Survival analysis of CGDB cohort

The retrospective clinical analysis utilized the nationwide (US-based) Foundation Medicine–Flatiron Health real-world clinico-genomic database (CGDB, data collected through December 31, 2021) which includes electronic health record (EHR)–derived deidentified data for patients in the Flatiron Health database who underwent comprehensive genomic profiling by Foundation Medicine, linked by de-identified deterministic matching87. Institutional Review Board approval of the study protocol was obtained prior to study conduct and included a waiver of informed consent based on the observational, non-interventional nature of the study (WCG IRB, Protocol No. 420180044).

Clinical outcome data were available for 449 saroma patients, 213 of which were soft tissue sarcoma patients. Overall survival was calculated from date of metastatic diagnosis based on a composite mortality variable88. To account for left truncation, patients were treated as at risk of death only after the later of their first sequencing report date and their second visit in the Flatiron Health network on or after January 1, 2011, as both are requirements for inclusion in the cohort. For the Kaplan–Meier analyses, the log-rank test was used to compare between GID4 WT vs altered.

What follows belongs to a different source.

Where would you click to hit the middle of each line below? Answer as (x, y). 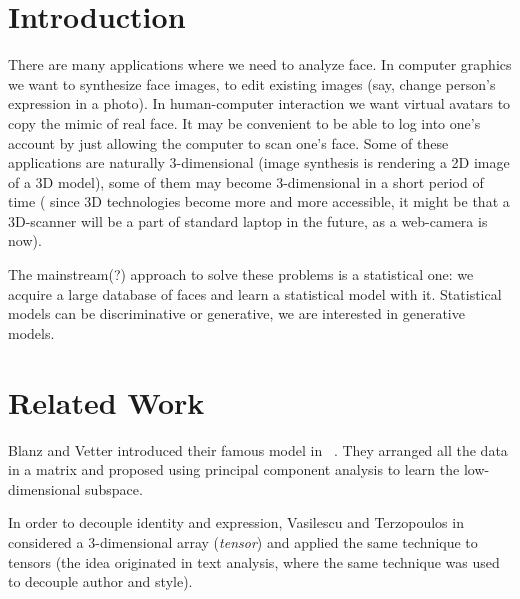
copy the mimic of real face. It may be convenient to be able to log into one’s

Due to low sample count, survival analysis couldn’t be performed for RAD51B or POT1.

Survival analysis of Australian cohort

Clinical outcome data were available for 235 sarcoma patients, 211 of which were soft tissue sarcoma patients. Overall survival was calculated from date of metastatic diagnosis. For the Kaplan–Meier analyses, the log-rank test was used to compare between GID4 WT vs altered. Due to low sample count, survival analysis couldn’t be performed for RAD51B or POT1.

Statistics

All statistical analyses were conducted using R (4.0.2)89. Wilcoxon rank sum (two-sided) and Kruskal-Wallis were used to test for differences between two groups or between multiple groups, respectively. To screen for genetic alterations associated with high telomeric content, we first identified samples with telomeric content values in the top quartile of their respective disease and those with low content in the bottom quartile and then performed a Fisher’s exact test to check for the enrichment of alterations across the baited genes. Results for all gene hits with a corrected P value < 0.05 after Bonferroni’s correction and an odds ratio >1 are plotted in Fig. 1B. For the analysis shown in Fig. 2F, we performed a Fisher’s exact test to check for the enrichment of amplifications across chromosome bands of chr17p in samples with telomeric content in the top quartile. MEGSA (version beta 2) was used to test for mutual exclusivity in Fig. 3B90. To denote significance, *p < 0.05, **p < 0.01, ***p < 0.001, and ****p < 0.0001, while ns denotes non-significant.

Reporting summary

Further information on research design is available in the Nature Research Reporting Summary linked to this article.